No pictures go into the copy. Write out exactly the lines below from the one containing "event in the" through the one containing "More Details [59, 296]".

AVAILABLE RECORDS =
######

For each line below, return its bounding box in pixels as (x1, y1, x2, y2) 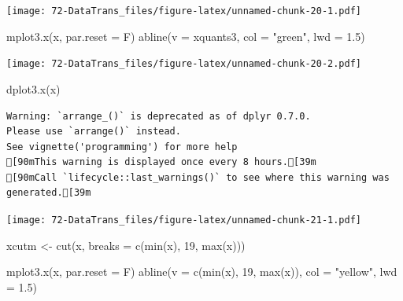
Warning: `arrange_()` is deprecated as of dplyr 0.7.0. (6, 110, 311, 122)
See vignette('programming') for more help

######

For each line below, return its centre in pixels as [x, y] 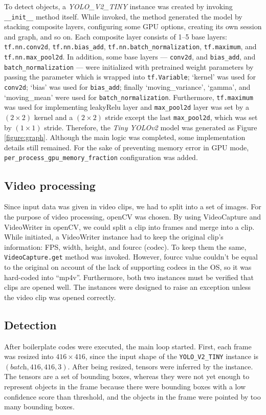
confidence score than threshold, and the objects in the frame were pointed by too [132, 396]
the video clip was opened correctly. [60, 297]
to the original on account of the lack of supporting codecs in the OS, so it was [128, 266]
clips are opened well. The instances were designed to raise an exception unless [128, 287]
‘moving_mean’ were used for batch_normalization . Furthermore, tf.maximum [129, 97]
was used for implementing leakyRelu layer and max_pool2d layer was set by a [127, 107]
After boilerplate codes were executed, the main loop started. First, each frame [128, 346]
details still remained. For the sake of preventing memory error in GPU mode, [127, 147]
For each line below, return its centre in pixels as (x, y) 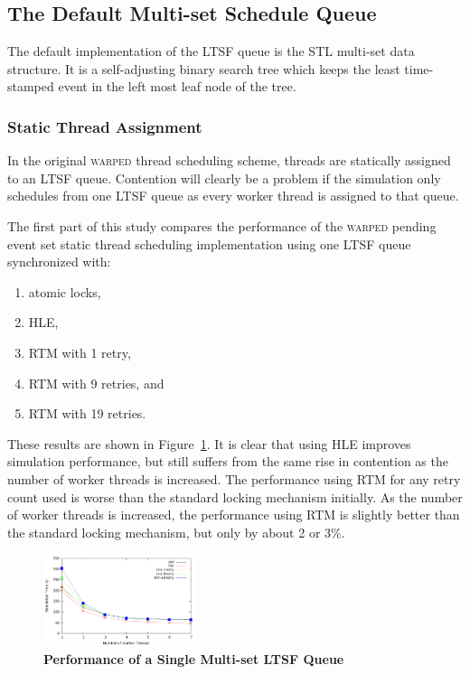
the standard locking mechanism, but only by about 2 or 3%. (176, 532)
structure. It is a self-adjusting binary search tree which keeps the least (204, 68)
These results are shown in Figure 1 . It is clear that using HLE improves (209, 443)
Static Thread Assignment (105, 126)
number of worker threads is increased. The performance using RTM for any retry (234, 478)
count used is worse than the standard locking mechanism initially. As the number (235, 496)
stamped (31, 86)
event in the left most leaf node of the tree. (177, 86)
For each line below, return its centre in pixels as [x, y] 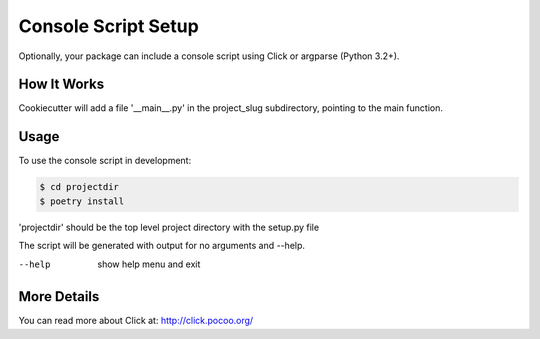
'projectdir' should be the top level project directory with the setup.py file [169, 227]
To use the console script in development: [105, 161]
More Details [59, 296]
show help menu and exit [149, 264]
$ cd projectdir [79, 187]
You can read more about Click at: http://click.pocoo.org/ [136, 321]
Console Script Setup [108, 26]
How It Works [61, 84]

######

EXPECTED OUTPUT =
event in the left most leaf node of the tree. (177, 86)
For each line below, return its centre in pixels as [x, y] 
'projectdir' should be the top level project directory with the setup.py file [169, 227]
To use the console script in development: [105, 161]
More Details [59, 296]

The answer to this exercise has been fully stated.